[[ EXCERPTED DATA, beginning ]]
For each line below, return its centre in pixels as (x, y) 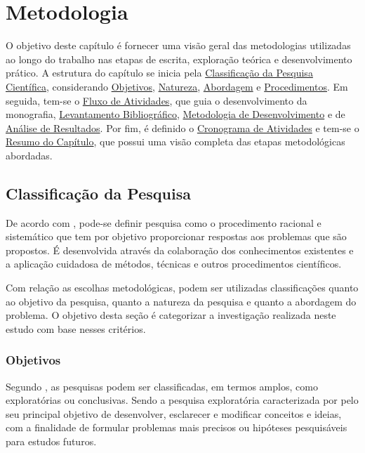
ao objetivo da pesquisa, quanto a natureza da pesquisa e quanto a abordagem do (181, 301)
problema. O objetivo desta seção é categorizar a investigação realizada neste (171, 315)
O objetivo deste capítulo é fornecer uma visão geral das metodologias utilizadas (178, 45)
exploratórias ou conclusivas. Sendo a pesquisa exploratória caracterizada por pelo (182, 400)
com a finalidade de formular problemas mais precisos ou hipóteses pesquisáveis (177, 427)
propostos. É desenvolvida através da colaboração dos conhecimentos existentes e (180, 250)
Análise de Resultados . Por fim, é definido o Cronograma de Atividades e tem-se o (182, 127)
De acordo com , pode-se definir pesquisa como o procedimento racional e (164, 222)
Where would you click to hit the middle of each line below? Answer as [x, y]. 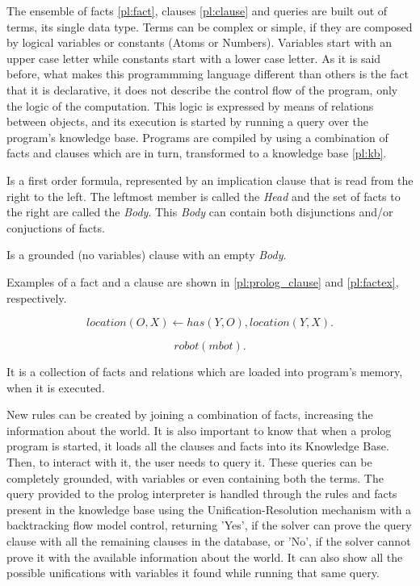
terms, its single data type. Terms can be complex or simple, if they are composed [210, 26]
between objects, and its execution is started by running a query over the [188, 121]
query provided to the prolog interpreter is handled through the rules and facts [202, 494]
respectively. [37, 297]
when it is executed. [56, 387]
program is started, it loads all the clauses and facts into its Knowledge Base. [198, 446]
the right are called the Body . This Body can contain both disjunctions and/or [200, 212]
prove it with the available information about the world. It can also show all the [205, 557]
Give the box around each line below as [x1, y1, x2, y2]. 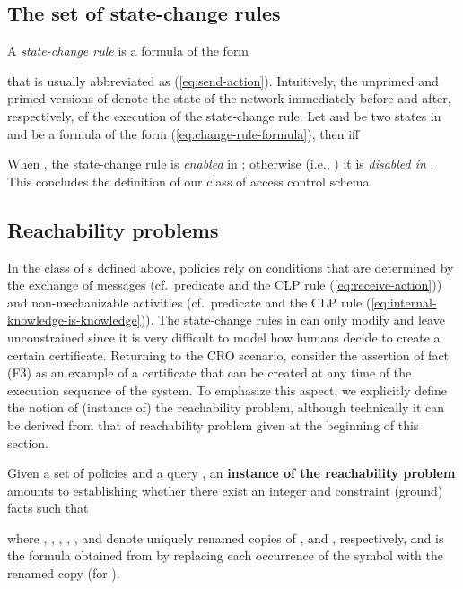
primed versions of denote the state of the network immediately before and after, [7, 89, 451, 108]
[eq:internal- [371, 292, 437, 311]
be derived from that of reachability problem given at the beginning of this [7, 415, 419, 434]
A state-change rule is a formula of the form [7, 41, 249, 60]
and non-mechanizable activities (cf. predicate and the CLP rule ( [7, 292, 371, 311]
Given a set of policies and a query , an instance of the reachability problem [7, 463, 456, 482]
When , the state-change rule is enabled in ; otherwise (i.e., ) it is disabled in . [7, 154, 434, 173]
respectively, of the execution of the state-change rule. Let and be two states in [7, 106, 441, 125]
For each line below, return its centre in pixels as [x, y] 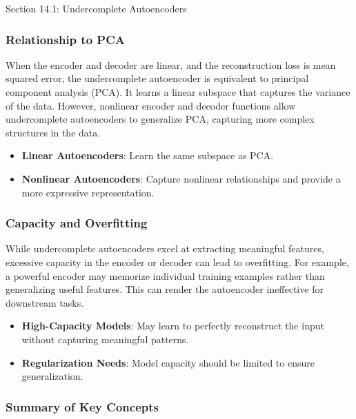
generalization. [52, 376]
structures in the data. [53, 132]
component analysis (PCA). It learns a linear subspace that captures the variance [178, 92]
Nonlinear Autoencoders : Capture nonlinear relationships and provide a [181, 178]
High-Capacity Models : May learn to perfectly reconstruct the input [173, 326]
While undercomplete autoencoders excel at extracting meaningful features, [165, 248]
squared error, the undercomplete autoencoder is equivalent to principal [157, 78]
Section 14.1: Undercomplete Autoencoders [96, 8]
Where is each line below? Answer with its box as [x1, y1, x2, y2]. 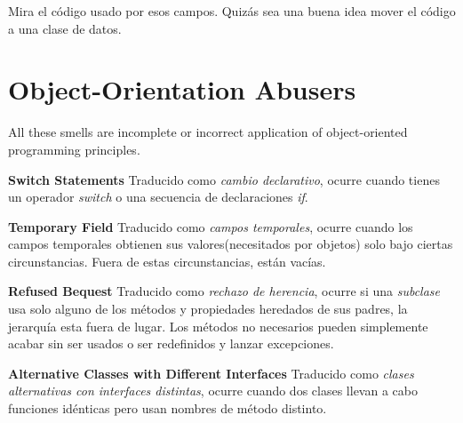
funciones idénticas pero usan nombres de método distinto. [8, 399, 327, 418]
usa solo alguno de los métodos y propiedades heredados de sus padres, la [8, 299, 408, 318]
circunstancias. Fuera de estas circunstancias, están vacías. [8, 251, 326, 270]
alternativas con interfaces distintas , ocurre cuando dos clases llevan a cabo [8, 381, 418, 400]
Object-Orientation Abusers [8, 71, 356, 108]
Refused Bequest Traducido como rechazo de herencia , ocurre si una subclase [8, 282, 440, 300]
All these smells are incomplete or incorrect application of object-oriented [8, 123, 408, 141]
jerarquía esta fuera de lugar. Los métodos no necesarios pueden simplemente [8, 316, 428, 335]
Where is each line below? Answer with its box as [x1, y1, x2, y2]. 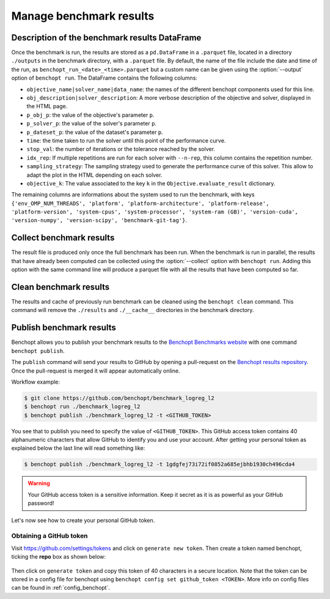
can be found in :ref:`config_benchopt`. [11, 584, 110, 592]
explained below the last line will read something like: [11, 444, 145, 452]
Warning [28, 480, 50, 487]
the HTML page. [26, 103, 68, 110]
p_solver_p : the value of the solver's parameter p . [26, 120, 157, 127]
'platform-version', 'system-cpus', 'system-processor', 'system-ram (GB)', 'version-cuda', [11, 209, 299, 215]
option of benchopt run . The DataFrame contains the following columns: [11, 74, 198, 82]
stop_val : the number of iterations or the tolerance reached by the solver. [26, 146, 215, 153]
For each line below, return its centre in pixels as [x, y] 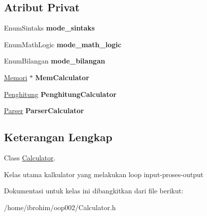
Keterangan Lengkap [58, 137]
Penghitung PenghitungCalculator [60, 94]
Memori [16, 77]
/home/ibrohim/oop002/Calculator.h [60, 207]
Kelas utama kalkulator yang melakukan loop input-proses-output [104, 174]
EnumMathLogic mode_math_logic [63, 44]
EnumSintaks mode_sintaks [50, 28]
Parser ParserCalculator [44, 110]
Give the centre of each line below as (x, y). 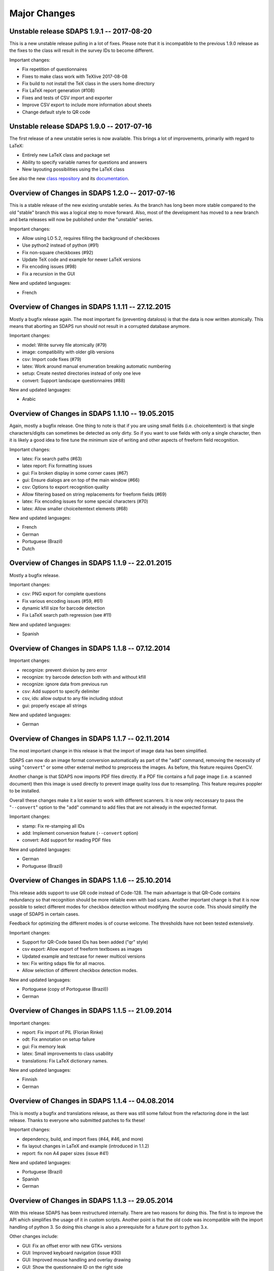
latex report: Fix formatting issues (57, 466)
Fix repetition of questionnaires (55, 69)
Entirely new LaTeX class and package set (66, 155)
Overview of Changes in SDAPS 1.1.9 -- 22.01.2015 (91, 563)
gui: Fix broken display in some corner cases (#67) (75, 473)
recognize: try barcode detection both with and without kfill (84, 677)
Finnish (30, 1079)
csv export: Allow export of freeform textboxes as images (82, 949)
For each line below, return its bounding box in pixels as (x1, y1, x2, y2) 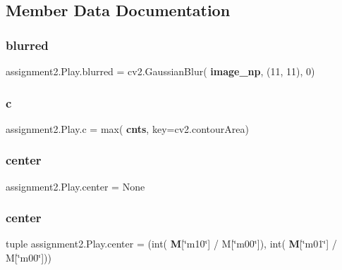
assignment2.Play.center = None (6, 179, 145, 193)
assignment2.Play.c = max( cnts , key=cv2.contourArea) (6, 121, 249, 136)
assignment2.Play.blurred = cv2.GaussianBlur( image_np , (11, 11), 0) (6, 64, 315, 78)
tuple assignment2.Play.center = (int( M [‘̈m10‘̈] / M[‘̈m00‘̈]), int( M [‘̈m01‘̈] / (6, 236, 337, 251)
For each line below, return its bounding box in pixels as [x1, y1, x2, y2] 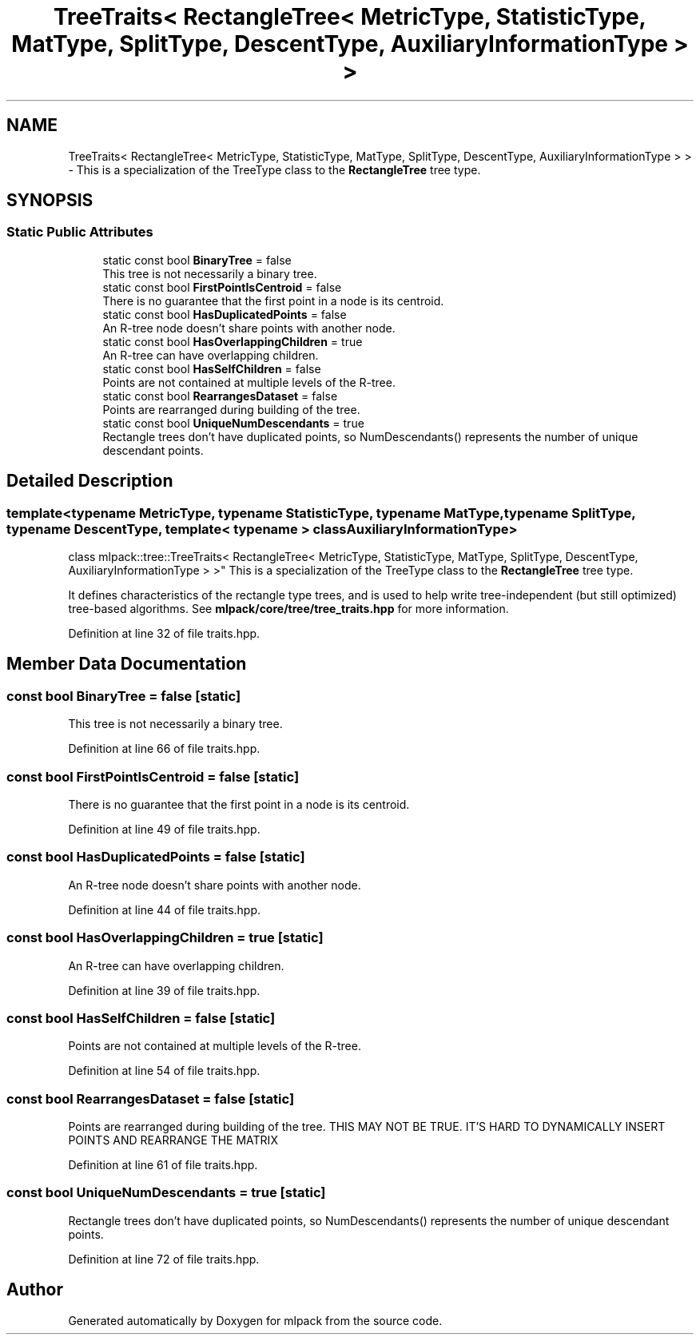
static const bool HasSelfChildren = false [102, 361, 321, 376]
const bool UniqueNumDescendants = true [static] [6, 1184, 326, 1201]
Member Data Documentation [6, 654, 247, 674]
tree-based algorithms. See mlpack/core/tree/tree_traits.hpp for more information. [68, 602, 509, 616]
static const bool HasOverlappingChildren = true [102, 334, 363, 348]
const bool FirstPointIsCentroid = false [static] [6, 768, 300, 785]
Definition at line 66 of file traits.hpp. [68, 742, 261, 756]
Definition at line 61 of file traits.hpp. [68, 1158, 258, 1172]
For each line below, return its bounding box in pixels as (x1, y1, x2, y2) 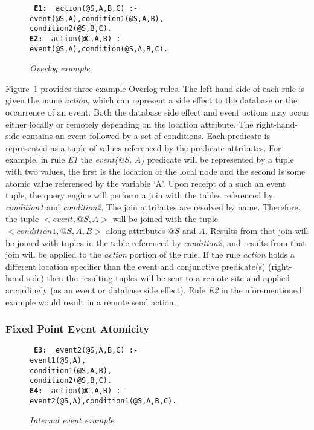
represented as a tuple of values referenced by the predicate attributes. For (5, 141, 281, 154)
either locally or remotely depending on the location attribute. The (5, 117, 254, 130)
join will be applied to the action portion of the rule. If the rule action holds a (5, 248, 295, 261)
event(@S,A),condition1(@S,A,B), (30, 14, 164, 23)
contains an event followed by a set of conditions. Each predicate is (22, 129, 271, 142)
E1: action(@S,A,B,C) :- (34, 4, 138, 13)
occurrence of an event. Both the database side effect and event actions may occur (5, 106, 310, 119)
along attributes (106, 224, 165, 236)
[[ EXCERPTED DATA, end ]]
PROBLEM:
Copy out exactly the lines above beginning with the line that contains "O objetivo deste" and finishing with the line that contains "the right are", including both; leave the pictures out.

WRITTEN RESPONSE:
O objetivo deste capítulo é fornecer uma visão geral das metodologias utilizadas (178, 45)
exploratórias ou conclusivas. Sendo a pesquisa exploratória caracterizada por pelo (182, 400)
com a finalidade de formular problemas mais precisos ou hipóteses pesquisáveis (177, 427)
propostos. É desenvolvida através da colaboração dos conhecimentos existentes e (180, 250)
Análise de Resultados . Por fim, é definido o Cronograma de Atividades e tem-se o (182, 127)
De acordo com , pode-se definir pesquisa como o procedimento racional e (164, 222)
Where would you click to hit the middle of each line below? Answer as [x, y]. 
terms, its single data type. Terms can be complex or simple, if they are composed [210, 26]
between objects, and its execution is started by running a query over the [188, 121]
query provided to the prolog interpreter is handled through the rules and facts [202, 494]
respectively. [37, 297]
when it is executed. [56, 387]
program is started, it loads all the clauses and facts into its Knowledge Base. [198, 446]
the right are called the Body . This Body can contain both disjunctions and/or [200, 212]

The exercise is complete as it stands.